On notera le cas spécifique de la Wallonie où un dispositif permettra, à compter de 2014, au quart des membres du Parlement wallon les mieux élus à des fonctions territoriales de cumuler un mandat parlementaire et un mandat exécutif communal rémunéré afin de « conserver un lien direct avec les réalités locales ».

• Mandats territoriaux : des dispositions qui concernent principalement les fonctions exécutives

Les interdictions de cumul concernent principalement les fonctions exécutives territoriales. Tel est le cas :

- en Allemagne où les incompatibilités concernent la plupart des titulaires de fonctions exécutives locales dans la mesure où ils sont considérés comme des fonctionnaires élus ;

- aux Pays-Bas où il est impossible d'appartenir simultanément aux organes de la commune et à ceux de la province ;

- en Italie où on ne peut être à la fois membre de l'assemblée délibérante d'une région et président ou membre de l'exécutif d'une province ou maire d'une commune ;

- et en Wallonie où il est interdit de cumuler une fonction dans un exécutif provincial avec tout mandat municipal ainsi que les mandats de membre du Parlement wallon et du Parlement de la Communauté française avec tout mandat provincial.

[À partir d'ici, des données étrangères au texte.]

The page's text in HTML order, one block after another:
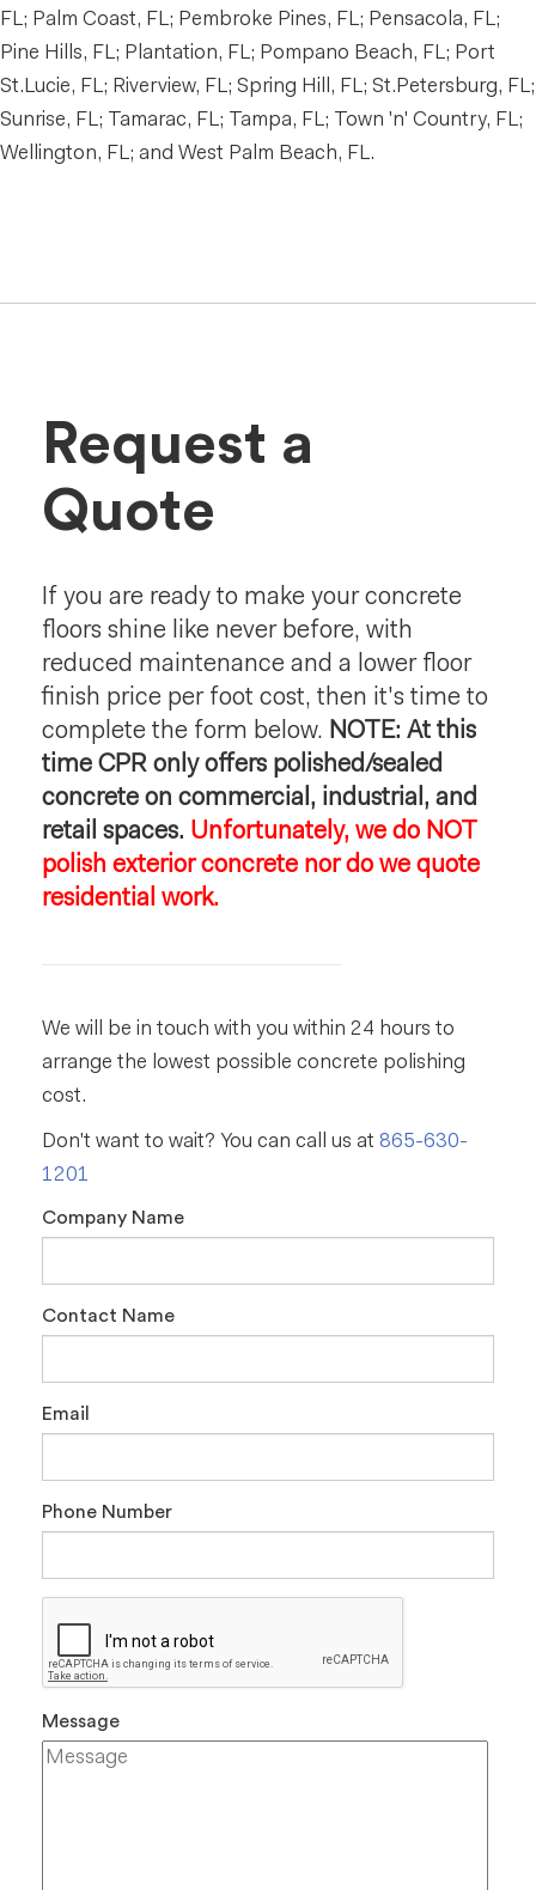
FL; Palm Coast, FL; Pembroke Pines, FL; Pensacola, FL;
Pine Hills, FL; Plantation, FL; Pompano Beach, FL; Port
St.Lucie, FL; Riverview, FL; Spring Hill, FL; St.Petersburg, FL;
Sunrise, FL; Tamarac, FL; Tampa, FL; Town 'n' Country, FL;
Wellington, FL; and West Palm Beach, FL.
Request a
Quote
If you are ready to make your concrete
floors shine like never before, with
reduced maintenance and a lower floor
finish price per foot cost, then it's time to
complete the form below. NOTE: At this
time CPR only offers polished/sealed
concrete on commercial, industrial, and
retail spaces. Unfortunately, we do NOT
polish exterior concrete nor do we quote
residential work.
We will be in touch with you within 24 hours to
arrange the lowest possible concrete polishing
cost.
Don't want to wait? You can call us at 865-630-
1201
Company Name
Contact Name
Email
Phone Number
Message
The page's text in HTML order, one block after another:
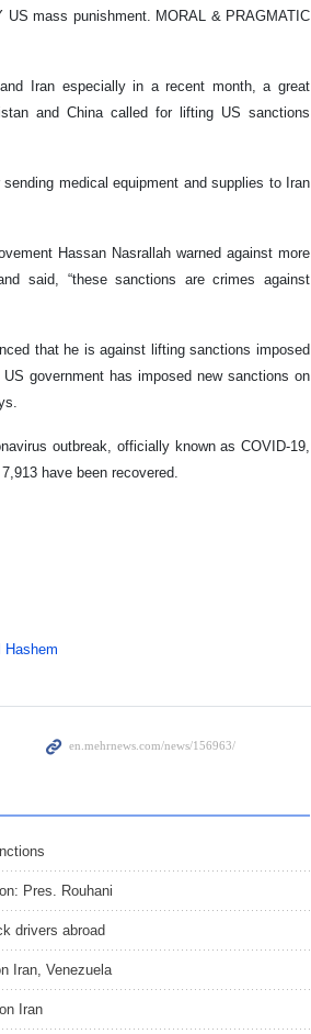
mass punishment. MORAL & PRAGMATIC
Iran especially in a recent month, a great
and China called for lifting US sanctions
medical equipment and supplies to Iran
Hassan Nasrallah warned against more
said, “these sanctions are crimes against
that he is against lifting sanctions imposed
government has imposed new sanctions on
outbreak, officially known as COVID-19,
have been recovered.
Hashem
Pres. Rouhani
drivers abroad
Iran, Venezuela
Iran
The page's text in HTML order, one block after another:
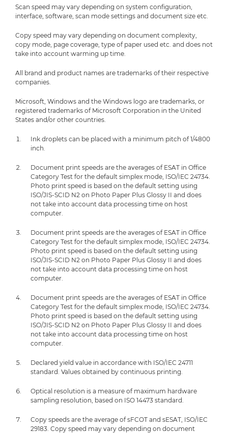
Scan speed may vary depending on system configuration,
interface, software, scan mode settings and document size etc.
Copy speed may vary depending on document complexity,
copy mode, page coverage, type of paper used etc. and does not
take into account warming up time.
All brand and product names are trademarks of their respective
companies.
Microsoft, Windows and the Windows logo are trademarks, or
registered trademarks of Microsoft Corporation in the United
States and/or other countries.
Ink droplets can be placed with a minimum pitch of 1/4800
inch.
Document print speeds are the averages of ESAT in Office
Category Test for the default simplex mode, ISO/IEC 24734.
Photo print speed is based on the default setting using
ISO/JIS-SCID N2 on Photo Paper Plus Glossy II and does
not take into account data processing time on host
computer.
Document print speeds are the averages of ESAT in Office
Category Test for the default simplex mode, ISO/IEC 24734.
Photo print speed is based on the default setting using
ISO/JIS-SCID N2 on Photo Paper Plus Glossy II and does
not take into account data processing time on host
computer.
Document print speeds are the averages of ESAT in Office
Category Test for the default simplex mode, ISO/IEC 24734.
Photo print speed is based on the default setting using
ISO/JIS-SCID N2 on Photo Paper Plus Glossy II and does
not take into account data processing time on host
computer.
Declared yield value in accordance with ISO/IEC 24711
standard. Values obtained by continuous printing.
Optical resolution is a measure of maximum hardware
sampling resolution, based on ISO 14473 standard.
Copy speeds are the average of sFCOT and sESAT, ISO/IEC
29183. Copy speed may vary depending on document
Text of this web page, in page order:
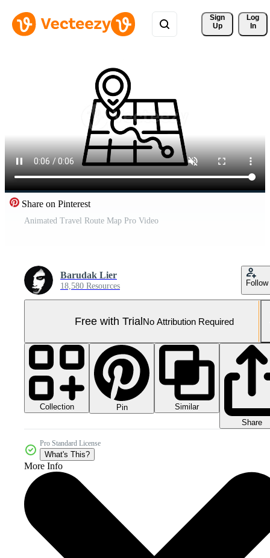
Sign
Up
Log
In
Share on Pinterest
Animated Travel Route Map Pro Video
Barudak Lier
18,580 Resources Follow
Free with TrialNo Attribution Required
Collection Pin
Similar
Share
Pro Standard License
What's This?
More Info
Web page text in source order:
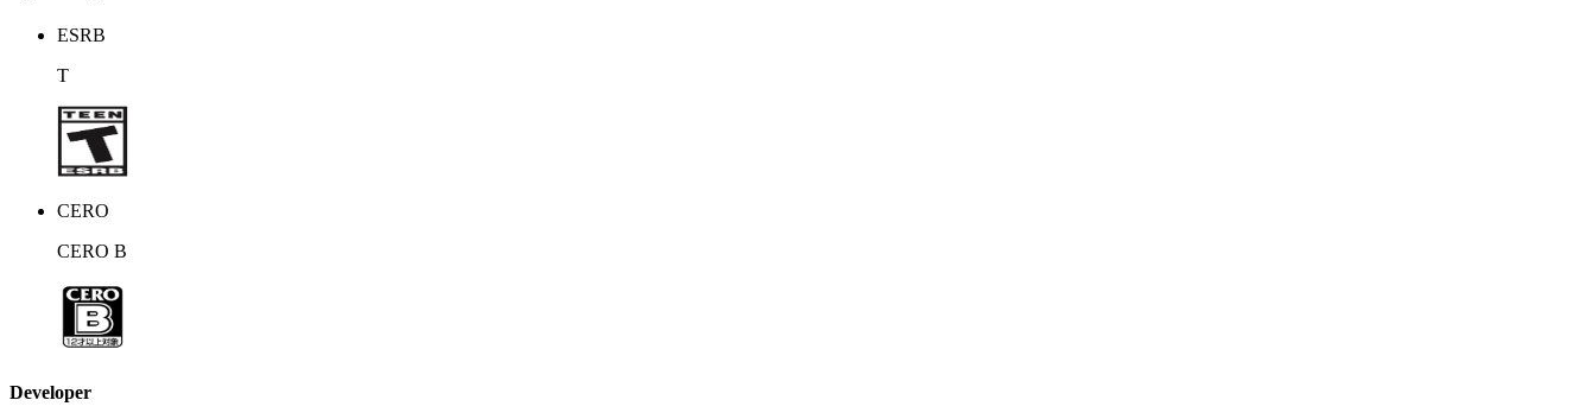
ESRB
T
CERO
CERO B
Developer
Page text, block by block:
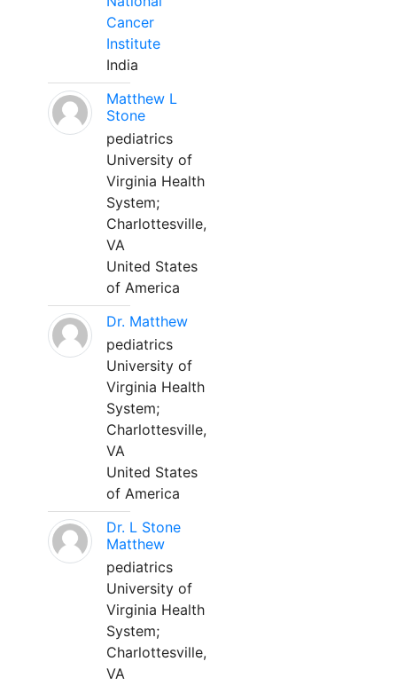
Cancer
Institute
India
Matthew L
Stone
pediatrics
University of
Virginia Health
System;
Charlottesville,
VA
United States
of America
Dr. Matthew
pediatrics
University of
Virginia Health
System;
Charlottesville,
VA
United States
of America
Dr. L Stone
Matthew
pediatrics
University of
Virginia Health
System;
Charlottesville,
VA
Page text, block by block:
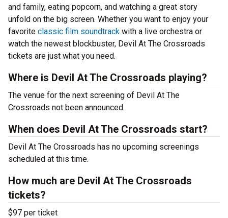
and family, eating popcorn, and watching a great story
unfold on the big screen. Whether you want to enjoy your
favorite classic film soundtrack with a live orchestra or
watch the newest blockbuster, Devil At The Crossroads
tickets are just what you need.
Where is Devil At The Crossroads playing?
The venue for the next screening of Devil At The
Crossroads not been announced.
When does Devil At The Crossroads start?
Devil At The Crossroads has no upcoming screenings
scheduled at this time.
How much are Devil At The Crossroads
tickets?
$97 per ticket
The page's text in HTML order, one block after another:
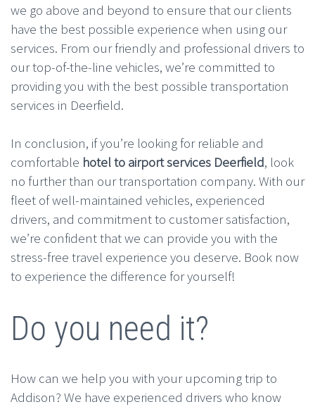
we go above and beyond to ensure that our clients
have the best possible experience when using our
services. From our friendly and professional drivers to
our top-of-the-line vehicles, we’re committed to
providing you with the best possible transportation
services in Deerfield.
In conclusion, if you’re looking for reliable and
comfortable hotel to airport services Deerfield, look
no further than our transportation company. With our
fleet of well-maintained vehicles, experienced
drivers, and commitment to customer satisfaction,
we’re confident that we can provide you with the
stress-free travel experience you deserve. Book now
to experience the difference for yourself!
Do you need it?
How can we help you with your upcoming trip to
Addison? We have experienced drivers who know
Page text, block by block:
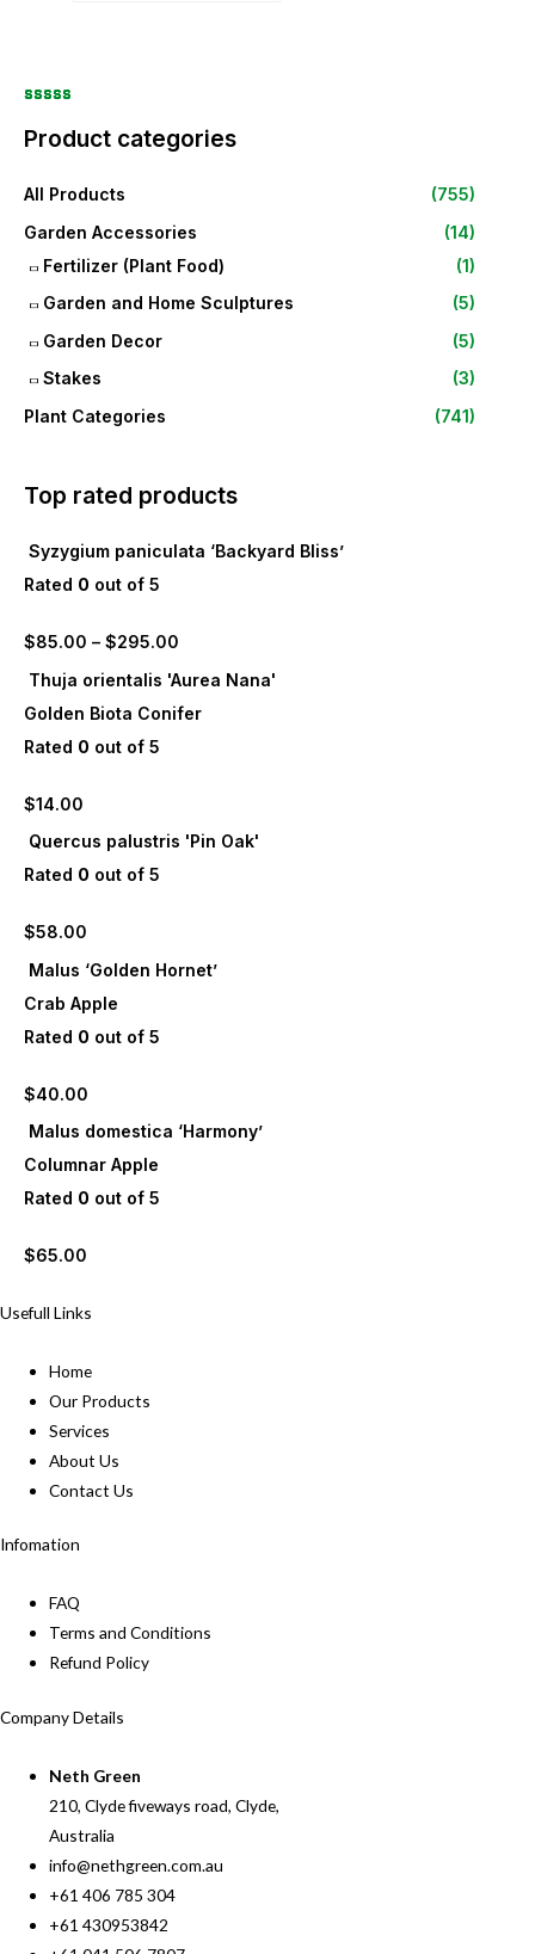
Product categories
All Products
(755)
Garden Accessories
(14)
Fertilizer (Plant Food)
(1)
Garden and Home Sculptures
(5)
Garden Decor
(5)
Stakes
(3)
Plant Categories
(741)
Top rated products
Syzygium paniculata ‘Backyard Bliss’
Rated 0 out of 5
$85.00 – $295.00
Thuja orientalis 'Aurea Nana'
Golden Biota Conifer
Rated 0 out of 5
$14.00
Quercus palustris 'Pin Oak'
Rated 0 out of 5
$58.00
Malus ‘Golden Hornet’
Crab Apple
Rated 0 out of 5
$40.00
Malus domestica ‘Harmony’
Columnar Apple
Rated 0 out of 5
$65.00
Usefull Links
Home
Our Products
Services
About Us
Contact Us
Infomation
FAQ
Terms and Conditions
Refund Policy
Company Details
Neth Green
210, Clyde fiveways road, Clyde,
Australia
info@nethgreen.com.au
+61 406 785 304
+61 430953842

• Importance d'une symétrie et d'une cohérence des inéligibilités et des incompatibilités

Les dispositions qui limitent le cumul consistent en des inéligibilités et des incompatibilités qui doivent être symétriques pour être efficaces.

Si les premières sont utilisées lorsque le législateur présume que la détention d'un mandat avant un scrutin est de nature à altérer la liberté de choix des électeurs, les secondes permettent à un élu de postuler à un mandat sous réserve d'exercer un droit d'option entre les deux mandats. Lorsque n'existe pas de symétrie stricte entre inéligibilités et incompatibilités, surviennent des situations contraires au principe d'égalité des citoyens. Tel est le cas notamment si un titulaire de mandat A est inéligible à un mandat B alors que le titulaire du mandat B est éligible au mandat A ou qu'il peut y accéder quelques temps après l'élection, par exemple en qualité de suppléant d'un candidat qui renonce à ce mandat.

LE CUMUL DES MANDATS ÉLECTORAUX ET DES FONCTIONS ÉLECTIVES


* 1 Modifiée par l'article 16 de la loi n° 2003-327 du 11 avril 2003.

* 2 Article L.O. 151 du code électoral.